Minister of Ecclesiastical Affairs
- In office 15 December 2022 – 23 November 2023
- Prime Minister: Mette Frederiksen
- Preceded by: Ane Halsboe-Jørgensen
- Succeeded by: Morten Dahlin

Member of the Folketing
- In office 13 November 2007 – 25 March 2026
- Constituency: Zealand

Personal details
- Born: 26 October 1977 (age 48) Slagelse, Denmark
- Party: Venstre
- Spouse: Torsten Schack Pedersen ​ ​(m. 2005)​

= Louise Schack Elholm =

Danish politician (born 1977)

Louise Schack Elholm (born 26 October 1977) is a Danish politician who served as a member of the Folketing for the Venstre political party. She was elected into parliament at the 2007 Danish general election. She also served as minister of ecclesiastical affairs between 2022 and 2023.

==Political career==
Elholm was first elected into the Folketing in the 2007 general election.
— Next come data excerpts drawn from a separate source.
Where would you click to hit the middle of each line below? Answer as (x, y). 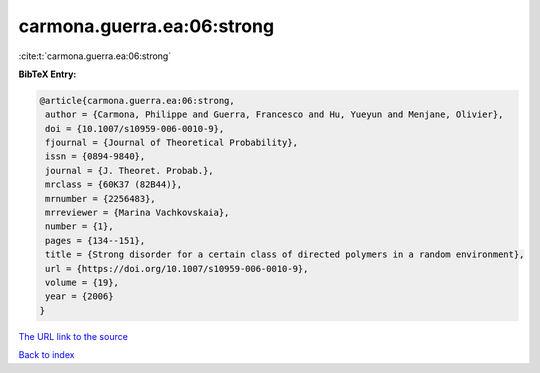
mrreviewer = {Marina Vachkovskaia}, (137, 213)
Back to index (46, 355)
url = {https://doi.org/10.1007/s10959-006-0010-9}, (177, 268)
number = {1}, (79, 226)
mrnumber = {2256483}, (101, 198)
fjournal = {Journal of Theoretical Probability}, (172, 143)
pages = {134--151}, (95, 240)
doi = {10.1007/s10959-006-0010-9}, (135, 128)
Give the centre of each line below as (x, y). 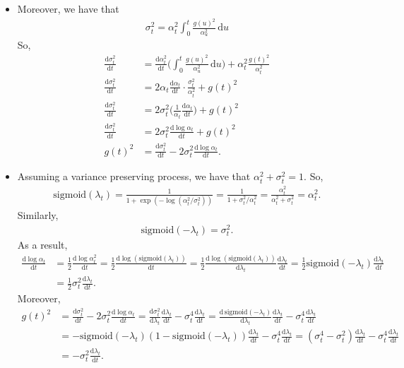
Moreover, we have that (68, 8)
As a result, (42, 245)
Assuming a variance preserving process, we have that (134, 176)
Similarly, (38, 215)

She was reelected in 2011 with 5,379	votes cast for her. In the 2015 election she was elected with 3,185 votes and in 2019 with 4,229 votes. Elholm, along with her husband, failed to get re-elected in the 2026 election.

From 15 December 2022 to 23 November 2023, Elholm was appointed minister of ecclesiastical affairs in Mette Frederiksen's second cabinet.

== Personal life ==
Elholm is married to fellow Venstre politician Torsten Schack Pedersen. The couple has two children.